We’d like to measure the performance of our estimator without having to resort to plotting examples. A simple method might be to simply compare the number of matches:

matches = (predicted == expected)
print(matches.sum())
print(len(matches))
364
450
matches.sum() / float(len(matches))
0.8088888888888889

We see that nearly 1500 of the 1800 predictions match the input. But there are other more sophisticated metrics that can be used to judge the performance of a classifier: several are available in the sklearn.metrics submodule.

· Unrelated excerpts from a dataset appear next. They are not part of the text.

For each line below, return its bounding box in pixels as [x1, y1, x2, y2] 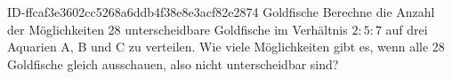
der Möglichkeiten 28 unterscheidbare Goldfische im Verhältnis [7, 20, 348, 38]
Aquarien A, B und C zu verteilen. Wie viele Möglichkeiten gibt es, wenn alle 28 [7, 37, 445, 56]
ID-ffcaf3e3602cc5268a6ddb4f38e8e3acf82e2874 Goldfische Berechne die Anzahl [7, 3, 435, 20]
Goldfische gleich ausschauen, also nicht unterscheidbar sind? [7, 54, 339, 73]
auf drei [385, 20, 428, 38]
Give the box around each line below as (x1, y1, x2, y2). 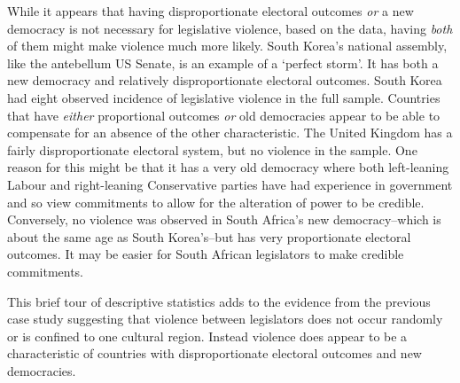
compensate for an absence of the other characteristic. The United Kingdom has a (7, 123, 453, 142)
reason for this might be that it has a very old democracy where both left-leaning (7, 158, 449, 176)
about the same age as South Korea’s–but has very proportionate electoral (7, 227, 411, 246)
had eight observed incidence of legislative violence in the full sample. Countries (7, 88, 441, 106)
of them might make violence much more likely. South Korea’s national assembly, (7, 36, 448, 55)
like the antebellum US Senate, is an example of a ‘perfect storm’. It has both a (7, 53, 439, 72)
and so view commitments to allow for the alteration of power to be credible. (7, 192, 425, 211)
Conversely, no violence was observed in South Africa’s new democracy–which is (7, 210, 441, 229)
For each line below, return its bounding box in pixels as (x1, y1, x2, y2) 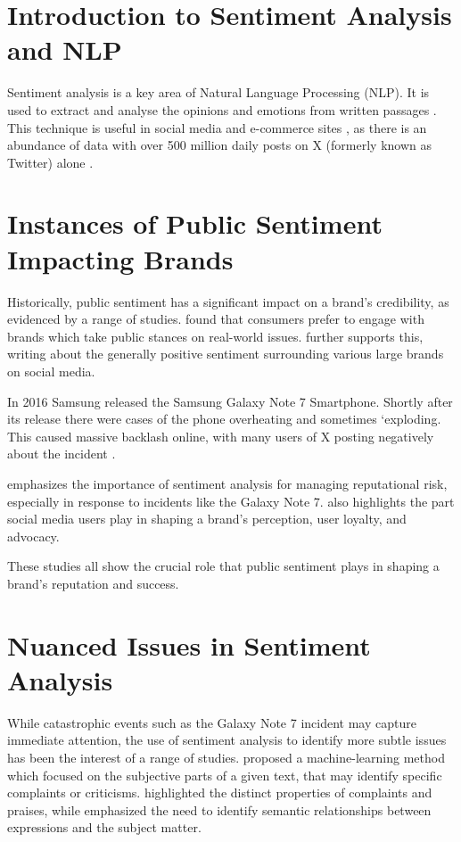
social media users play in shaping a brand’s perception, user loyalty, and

One of the most useful metrics is the classification_report, which combines several measures and prints a table with the results:

from sklearn import metrics
from pandas import DataFrame
DataFrame(metrics.classification_report(expected, predicted, output_dict=True)).T
f1-score precision recall support
0 0.987013 0.974359 1.000000 38.0
1 0.584615 0.826087 0.452381 42.0
2 0.734177 0.906250 0.617021 47.0
3 0.851852 0.920000 0.793103 58.0
4 0.880952 0.925000 0.840909 44.0
5 0.949495 0.940000 0.959184 49.0
6 0.952381 0.961538 0.943396 53.0
7 0.894118 0.863636 0.926829 41.0
8 0.549296 0.393939 0.906977 43.0
9 0.750000 1.000000 0.600000 35.0
micro avg 0.808889 0.808889 0.808889 450.0
macro avg 0.813390 0.871081 0.803980 450.0
weighted avg 0.818369 0.872767 0.808889 450.0

Another enlightening metric for this sort of multi-label classification is a confusion matrix: it helps us visualize which labels are being interchanged in the classification errors:

DataFrame(metrics.confusion_matrix(expected, predicted))
0 1 2 3 4 5 6 7 8 9
0 38 0 0 0 0 0 0 0 0 0
1 0 19 0 0 0 0 0 0 23 0
2 0 2 29 0 0 0 0 0 16 0
3 0 0 2 46 0 1 0 1 8 0
4 1 0 0 0 37 0 1 1 4 0
5 0 0 0 1 0 47 1 0 0 0
6 0 0 0 0 1 1 50 0 1 0
7 0 0 0 0 1 1 0 38 1 0
8 0 2 1 0 0 0 0 1 39 0
9 0 0 0 3 1 0 0 3 7 21

We see here that in particular, the numbers 1, 2, 3, and 9 are often being labeled 8.